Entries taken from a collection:

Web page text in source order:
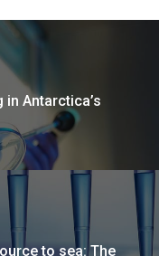
Antarctica’s
to sea: The
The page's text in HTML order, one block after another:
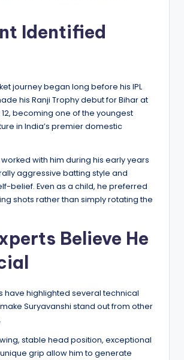
Identified
journey began long before his IPL
his Ranji Trophy debut for Bihar at
becoming one of the youngest
in India’s premier domestic
with him during his early years
aggressive batting style and
belief. Even as a child, he preferred
shots rather than simply rotating the
Believe He
have highlighted several technical
Suryavanshi stand out from other
stable head position, exceptional
grip allow him to generate
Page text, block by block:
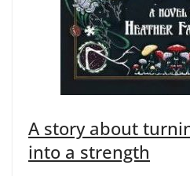
A story about
into a strength
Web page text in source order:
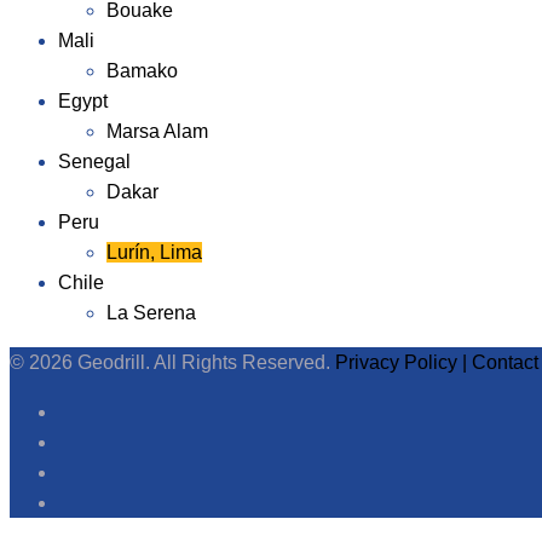
Bouake
Mali
Bamako
Egypt
Marsa Alam
Senegal
Dakar
Peru
Lurín, Lima
Chile
La Serena
© 2026 Geodrill. All Rights Reserved. Privacy Policy |
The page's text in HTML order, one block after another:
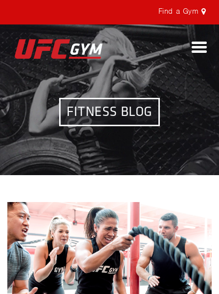
Find a Gym
FITNESS BLOG
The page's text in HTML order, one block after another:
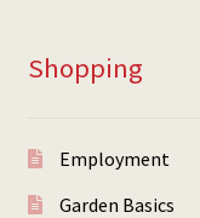
Shopping
Employment
Garden Basics
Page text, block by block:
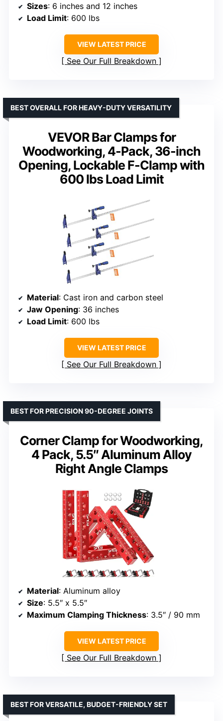
Sizes: 6 inches and 12 inches
Load Limit: 600 lbs
VIEW LATEST PRICE
See Our Full Breakdown
VEVOR Bar Clamps for
Woodworking, 4-Pack, 36-inch
Opening, Lockable F-Clamp with
600 lbs Load Limit
BEST OVERALL FOR HEAVY-DUTY VERSATILITY
Material: Cast iron and carbon steel
Jaw Opening: 36 inches
Load Limit: 600 lbs
VIEW LATEST PRICE
See Our Full Breakdown
Corner Clamp for Woodworking,
4 Pack, 5.5″ Aluminum Alloy
Right Angle Clamps
BEST FOR PRECISION 90-DEGREE JOINTS
Material: Aluminum alloy
Size: 5.5″ x 5.5″
Maximum Clamping Thickness: 3.5″ / 90 mm
VIEW LATEST PRICE
See Our Full Breakdown
BEST FOR VERSATILE, BUDGET-FRIENDLY SET
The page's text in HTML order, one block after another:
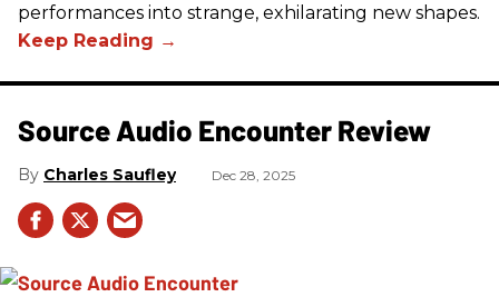
performances into strange, exhilarating new shapes.
Source Audio Encounter Review
Charles Saufley Dec 28, 2025
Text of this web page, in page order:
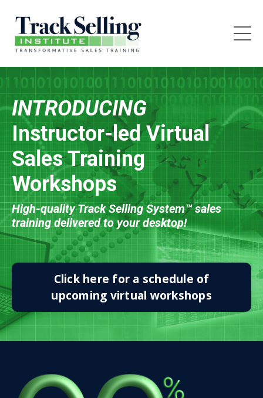
INTRODUCING
Instructor-led Virtual
Sales Training
Workshops
High-quality Track Selling System™ sales
training delivered to your desktop!
Click here for a schedule of
upcoming virtual workshops
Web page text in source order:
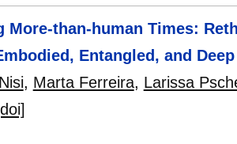
More-than-human Times:
Entangled, and
, Marta Ferreira, Larissa
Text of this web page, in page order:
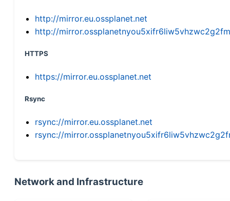
http://mirror.eu.ossplanet.net
http://
HTTPS
https://mirror.eu.ossplanet.net
Rsync
rsync://mirror.eu.ossplanet.net
rsync://
Network and Infrastructure
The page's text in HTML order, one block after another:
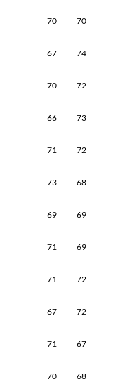
70 70
67 74
70 72
66 73
71 72
73 68
69 69
71 69
71 72
67 72
71 67
70 68
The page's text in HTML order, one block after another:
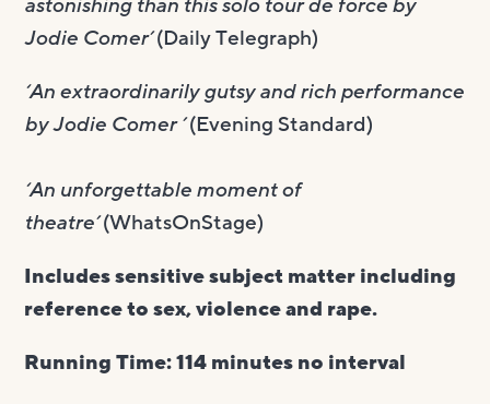
Jodie Comer’(Daily Telegraph)
‘An extraordinarily gutsy and rich performance
by Jodie Comer ’(Evening Standard)
‘An unforgettable moment of
theatre’(WhatsOnStage)
Includes sensitive subject matter including
reference to sex, violence and rape.
Running Time: 114 minutes no interval
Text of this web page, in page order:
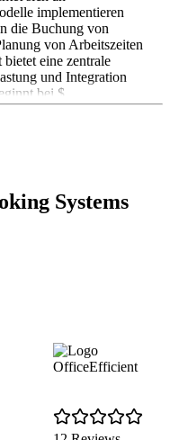
implementieren
die Buchung von
von Arbeitszeiten
eine zentrale
und Integration
bei $
Systems
OfficeEfficient
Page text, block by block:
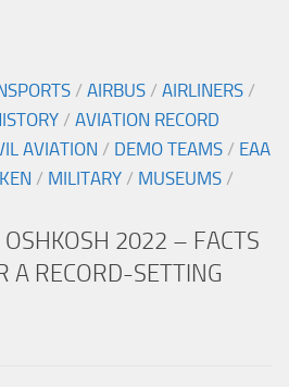
/ AIRBUS / AIRLINERS /
/ AVIATION RECORD
AVIATION / DEMO TEAMS / EAA
KEN / MILITARY / MUSEUMS /
2022 – FACTS
A RECORD-SETTING
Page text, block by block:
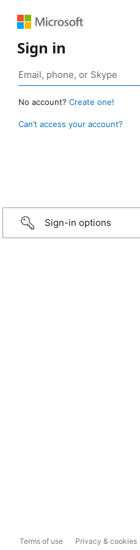
Sign in
No account? Create one!
Can’t access your account?
Sign-in options
Terms of use Privacy & cookies
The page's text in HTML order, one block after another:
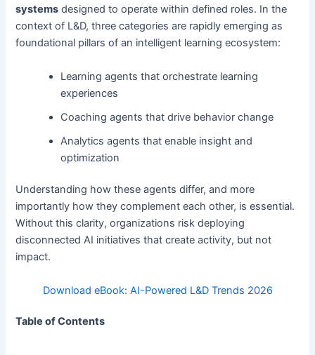
systems designed to operate within defined roles. In the
context of L&D, three categories are rapidly emerging as
foundational pillars of an intelligent learning ecosystem:
Learning agents that orchestrate learning
experiences
Coaching agents that drive behavior change
Analytics agents that enable insight and
optimization
Understanding how these agents differ, and more
importantly how they complement each other, is essential.
Without this clarity, organizations risk deploying
disconnected AI initiatives that create activity, but not
impact.
Download eBook: AI-Powered L&D Trends 2026
Table of Contents
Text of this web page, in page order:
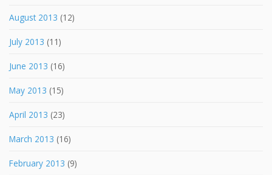
August 2013 (12)
July 2013 (11)
June 2013 (16)
May 2013 (15)
April 2013 (23)
March 2013 (16)
February 2013 (9)
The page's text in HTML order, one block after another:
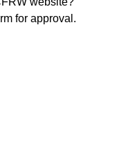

What to work on:
Quote the data above in full, leaving out the pictures it holds.

Result:
Web page text in source order:
Antarctica’s
to sea: The
The page's text in HTML order, one block after another:
Identified
journey began long before his IPL
his Ranji Trophy debut for Bihar at
becoming one of the youngest
in India’s premier domestic
with him during his early years
aggressive batting style and
belief. Even as a child, he preferred
shots rather than simply rotating the
Believe He
have highlighted several technical
Suryavanshi stand out from other
stable head position, exceptional
grip allow him to generate
Page text, block by block:
A story about
into a strength
Web page text in source order:
Bouake
Mali
Bamako
Egypt
Marsa Alam
Senegal
Dakar
Peru
Lurín, Lima
Chile
La Serena
© 2026 Geodrill. All Rights Reserved. Privacy Policy |
The page's text in HTML order, one block after another:
Find a Gym
FITNESS BLOG
The page's text in HTML order, one block after another:
Shopping
Employment
Garden Basics
Page text, block by block:
Sizes: 6 inches and 12 inches
Load Limit: 600 lbs
VIEW LATEST PRICE
See Our Full Breakdown
VEVOR Bar Clamps for
Woodworking, 4-Pack, 36-inch
Opening, Lockable F-Clamp with
600 lbs Load Limit
BEST OVERALL FOR HEAVY-DUTY VERSATILITY
Material: Cast iron and carbon steel
Jaw Opening: 36 inches
Load Limit: 600 lbs
VIEW LATEST PRICE
See Our Full Breakdown
Corner Clamp for Woodworking,
4 Pack, 5.5″ Aluminum Alloy
Right Angle Clamps
BEST FOR PRECISION 90-DEGREE JOINTS
Material: Aluminum alloy
Size: 5.5″ x 5.5″
Maximum Clamping Thickness: 3.5″ / 90 mm
VIEW LATEST PRICE
See Our Full Breakdown
BEST FOR VERSATILE, BUDGET-FRIENDLY SET
The page's text in HTML order, one block after another:
performances into strange, exhilarating new shapes.
Source Audio Encounter Review
Charles Saufley Dec 28, 2025
Text of this web page, in page order:
INTRODUCING
Instructor-led Virtual
Sales Training
Workshops
High-quality Track Selling System™ sales
training delivered to your desktop!
Click here for a schedule of
upcoming virtual workshops
Web page text in source order:
More-than-human Times:
Entangled, and
, Marta Ferreira, Larissa
Text of this web page, in page order:
http://mirror.eu.ossplanet.net
http://
HTTPS
https://mirror.eu.ossplanet.net
Rsync
rsync://mirror.eu.ossplanet.net
rsync://
Network and Infrastructure
The page's text in HTML order, one block after another:
70 70
67 74
70 72
66 73
71 72
73 68
69 69
71 69
71 72
67 72
71 67
70 68
The page's text in HTML order, one block after another:
Jodie Comer’(Daily Telegraph)
‘An extraordinarily gutsy and rich performance
by Jodie Comer ’(Evening Standard)
‘An unforgettable moment of
theatre’(WhatsOnStage)
Includes sensitive subject matter including
reference to sex, violence and rape.
Running Time: 114 minutes no interval
Text of this web page, in page order:
implementieren
die Buchung von
von Arbeitszeiten
eine zentrale
und Integration
bei $
Systems
OfficeEfficient
Page text, block by block:
/ AIRBUS / AIRLINERS /
/ AVIATION RECORD
AVIATION / DEMO TEAMS / EAA
KEN / MILITARY / MUSEUMS /
2022 – FACTS
A RECORD-SETTING
Page text, block by block:
Sign in
No account? Create one!
Can’t access your account?
Sign-in options
Terms of use Privacy & cookies
The page's text in HTML order, one block after another:
systems designed to operate within defined roles. In the
context of L&D, three categories are rapidly emerging as
foundational pillars of an intelligent learning ecosystem:
Learning agents that orchestrate learning
experiences
Coaching agents that drive behavior change
Analytics agents that enable insight and
optimization
Understanding how these agents differ, and more
importantly how they complement each other, is essential.
Without this clarity, organizations risk deploying
disconnected AI initiatives that create activity, but not
impact.
Download eBook: AI-Powered L&D Trends 2026
Table of Contents
Text of this web page, in page order:
August 2013 (12)
July 2013 (11)
June 2013 (16)
May 2013 (15)
April 2013 (23)
March 2013 (16)
February 2013 (9)
The page's text in HTML order, one block after another:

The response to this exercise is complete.